▸ **TASK DIRECTIONS**: Lines containing the word "safety" are the ones to copy from the records below.
LISTED RECORDS Block Start
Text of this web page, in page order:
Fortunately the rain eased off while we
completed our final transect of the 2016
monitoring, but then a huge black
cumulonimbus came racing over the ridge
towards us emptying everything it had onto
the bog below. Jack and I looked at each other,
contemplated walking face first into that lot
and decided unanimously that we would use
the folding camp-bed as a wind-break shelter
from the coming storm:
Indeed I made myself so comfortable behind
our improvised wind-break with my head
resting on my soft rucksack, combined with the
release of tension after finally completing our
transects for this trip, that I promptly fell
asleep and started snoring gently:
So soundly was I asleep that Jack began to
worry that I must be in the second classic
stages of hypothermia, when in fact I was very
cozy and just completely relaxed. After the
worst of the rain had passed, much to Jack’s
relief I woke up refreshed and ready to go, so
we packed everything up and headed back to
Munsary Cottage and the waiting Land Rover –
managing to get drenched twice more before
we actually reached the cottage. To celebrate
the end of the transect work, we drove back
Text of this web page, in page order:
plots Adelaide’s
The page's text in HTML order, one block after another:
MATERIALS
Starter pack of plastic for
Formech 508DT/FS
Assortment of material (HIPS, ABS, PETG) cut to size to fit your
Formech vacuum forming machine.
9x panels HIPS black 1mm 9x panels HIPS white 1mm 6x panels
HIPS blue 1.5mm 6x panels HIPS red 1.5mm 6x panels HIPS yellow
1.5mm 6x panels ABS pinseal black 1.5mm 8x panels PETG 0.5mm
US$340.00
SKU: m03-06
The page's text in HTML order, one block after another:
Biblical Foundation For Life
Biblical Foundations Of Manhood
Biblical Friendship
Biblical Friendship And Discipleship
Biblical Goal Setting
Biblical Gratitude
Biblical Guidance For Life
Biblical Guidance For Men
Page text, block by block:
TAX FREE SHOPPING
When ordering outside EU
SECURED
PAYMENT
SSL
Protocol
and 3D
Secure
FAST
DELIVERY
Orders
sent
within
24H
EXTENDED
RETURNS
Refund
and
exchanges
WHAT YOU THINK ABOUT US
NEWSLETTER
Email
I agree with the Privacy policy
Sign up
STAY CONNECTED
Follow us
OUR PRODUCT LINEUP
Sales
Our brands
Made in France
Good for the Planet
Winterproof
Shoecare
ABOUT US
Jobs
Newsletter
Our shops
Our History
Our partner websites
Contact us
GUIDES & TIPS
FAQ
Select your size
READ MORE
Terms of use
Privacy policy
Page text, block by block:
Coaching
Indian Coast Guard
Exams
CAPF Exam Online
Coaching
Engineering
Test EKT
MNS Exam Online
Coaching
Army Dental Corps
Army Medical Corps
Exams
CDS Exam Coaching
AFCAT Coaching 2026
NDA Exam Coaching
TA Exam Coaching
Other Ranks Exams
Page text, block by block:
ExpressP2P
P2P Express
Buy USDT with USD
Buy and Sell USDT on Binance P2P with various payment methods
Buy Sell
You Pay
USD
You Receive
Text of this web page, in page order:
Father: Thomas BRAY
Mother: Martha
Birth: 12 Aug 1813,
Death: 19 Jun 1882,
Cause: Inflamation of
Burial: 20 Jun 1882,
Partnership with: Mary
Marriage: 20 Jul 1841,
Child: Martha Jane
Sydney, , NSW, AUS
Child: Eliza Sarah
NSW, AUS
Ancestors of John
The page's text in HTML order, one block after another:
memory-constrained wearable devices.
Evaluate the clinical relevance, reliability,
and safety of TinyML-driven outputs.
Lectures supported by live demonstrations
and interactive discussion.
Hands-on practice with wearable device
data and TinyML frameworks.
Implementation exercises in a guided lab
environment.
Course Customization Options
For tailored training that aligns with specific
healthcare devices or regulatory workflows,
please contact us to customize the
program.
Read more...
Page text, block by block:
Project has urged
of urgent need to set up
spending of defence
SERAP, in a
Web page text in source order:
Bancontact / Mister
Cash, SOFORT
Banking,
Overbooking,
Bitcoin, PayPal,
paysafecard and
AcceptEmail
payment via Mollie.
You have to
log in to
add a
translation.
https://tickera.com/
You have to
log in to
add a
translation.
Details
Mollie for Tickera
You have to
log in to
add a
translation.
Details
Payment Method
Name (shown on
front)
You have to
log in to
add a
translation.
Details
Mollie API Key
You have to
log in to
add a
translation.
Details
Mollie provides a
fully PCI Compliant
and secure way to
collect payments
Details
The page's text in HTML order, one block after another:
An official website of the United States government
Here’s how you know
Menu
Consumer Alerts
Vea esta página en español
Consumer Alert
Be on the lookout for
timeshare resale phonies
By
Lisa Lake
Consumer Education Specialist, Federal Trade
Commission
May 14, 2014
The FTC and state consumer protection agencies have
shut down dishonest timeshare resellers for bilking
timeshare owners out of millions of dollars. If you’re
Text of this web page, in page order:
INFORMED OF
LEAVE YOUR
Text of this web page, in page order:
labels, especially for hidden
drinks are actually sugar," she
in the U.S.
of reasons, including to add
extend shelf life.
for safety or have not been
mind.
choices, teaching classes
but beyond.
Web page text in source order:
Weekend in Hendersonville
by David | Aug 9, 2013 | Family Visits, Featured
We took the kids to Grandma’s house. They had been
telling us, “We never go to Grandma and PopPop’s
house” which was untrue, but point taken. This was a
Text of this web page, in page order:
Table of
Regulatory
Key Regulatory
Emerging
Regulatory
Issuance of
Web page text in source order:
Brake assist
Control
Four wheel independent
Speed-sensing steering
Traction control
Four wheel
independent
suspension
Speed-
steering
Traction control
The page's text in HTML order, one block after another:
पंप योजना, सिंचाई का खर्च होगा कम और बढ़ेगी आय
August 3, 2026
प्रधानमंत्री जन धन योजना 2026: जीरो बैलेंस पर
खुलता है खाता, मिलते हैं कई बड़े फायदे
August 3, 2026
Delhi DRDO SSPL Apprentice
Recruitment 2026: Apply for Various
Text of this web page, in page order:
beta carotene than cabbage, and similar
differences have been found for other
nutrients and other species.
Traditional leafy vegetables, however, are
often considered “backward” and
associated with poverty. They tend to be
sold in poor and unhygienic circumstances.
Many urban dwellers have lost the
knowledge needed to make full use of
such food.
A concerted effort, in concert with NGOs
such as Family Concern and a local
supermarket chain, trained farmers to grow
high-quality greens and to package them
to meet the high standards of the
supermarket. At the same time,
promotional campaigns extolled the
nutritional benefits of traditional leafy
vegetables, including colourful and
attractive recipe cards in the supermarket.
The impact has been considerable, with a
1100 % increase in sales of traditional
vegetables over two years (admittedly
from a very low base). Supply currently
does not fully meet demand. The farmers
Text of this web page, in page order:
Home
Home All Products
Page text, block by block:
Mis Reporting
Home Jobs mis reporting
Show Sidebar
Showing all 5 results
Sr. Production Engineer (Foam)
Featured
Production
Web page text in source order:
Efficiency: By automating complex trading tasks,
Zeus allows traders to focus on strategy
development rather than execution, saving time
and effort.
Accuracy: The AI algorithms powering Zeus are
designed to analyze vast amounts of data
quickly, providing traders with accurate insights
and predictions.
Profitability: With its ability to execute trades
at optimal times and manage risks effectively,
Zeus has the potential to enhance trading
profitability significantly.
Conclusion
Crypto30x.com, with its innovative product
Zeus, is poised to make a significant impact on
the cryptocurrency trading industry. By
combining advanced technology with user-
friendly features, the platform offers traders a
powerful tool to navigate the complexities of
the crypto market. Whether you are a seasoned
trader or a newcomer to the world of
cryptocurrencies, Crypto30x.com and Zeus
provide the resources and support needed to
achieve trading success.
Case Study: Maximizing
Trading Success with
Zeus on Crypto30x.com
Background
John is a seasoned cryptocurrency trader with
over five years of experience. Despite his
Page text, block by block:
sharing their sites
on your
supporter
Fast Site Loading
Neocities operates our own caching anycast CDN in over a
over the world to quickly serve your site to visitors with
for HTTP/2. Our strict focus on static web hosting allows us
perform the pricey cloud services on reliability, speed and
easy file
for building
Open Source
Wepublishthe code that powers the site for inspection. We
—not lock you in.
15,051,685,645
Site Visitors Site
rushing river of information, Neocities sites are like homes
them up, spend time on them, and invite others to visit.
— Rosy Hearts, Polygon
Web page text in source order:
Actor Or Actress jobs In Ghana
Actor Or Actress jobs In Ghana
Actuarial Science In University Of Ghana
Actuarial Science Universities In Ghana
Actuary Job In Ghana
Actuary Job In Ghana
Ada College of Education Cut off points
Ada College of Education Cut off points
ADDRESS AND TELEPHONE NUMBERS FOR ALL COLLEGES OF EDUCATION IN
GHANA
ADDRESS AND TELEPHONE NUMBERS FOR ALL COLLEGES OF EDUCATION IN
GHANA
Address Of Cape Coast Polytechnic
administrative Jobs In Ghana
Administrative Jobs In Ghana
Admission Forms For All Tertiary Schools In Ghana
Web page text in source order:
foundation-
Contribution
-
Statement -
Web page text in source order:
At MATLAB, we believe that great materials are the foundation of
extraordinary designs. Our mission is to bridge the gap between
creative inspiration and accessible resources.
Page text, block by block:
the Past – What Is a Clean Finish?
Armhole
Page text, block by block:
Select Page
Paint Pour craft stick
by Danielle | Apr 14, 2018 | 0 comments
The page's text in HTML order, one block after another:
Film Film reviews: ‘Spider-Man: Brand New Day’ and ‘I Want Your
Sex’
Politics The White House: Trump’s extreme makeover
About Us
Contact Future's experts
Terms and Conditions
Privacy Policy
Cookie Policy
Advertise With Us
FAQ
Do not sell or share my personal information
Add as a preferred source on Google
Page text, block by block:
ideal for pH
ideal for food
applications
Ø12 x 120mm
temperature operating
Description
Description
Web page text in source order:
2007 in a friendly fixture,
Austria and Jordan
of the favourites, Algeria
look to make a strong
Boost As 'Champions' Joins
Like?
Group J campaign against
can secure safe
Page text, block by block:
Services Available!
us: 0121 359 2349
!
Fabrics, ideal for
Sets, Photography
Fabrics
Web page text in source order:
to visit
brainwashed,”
LISTED RECORDS Block End
▸ **ANSWER SPACE**:
and safety of TinyML-driven outputs.
for safety or have not been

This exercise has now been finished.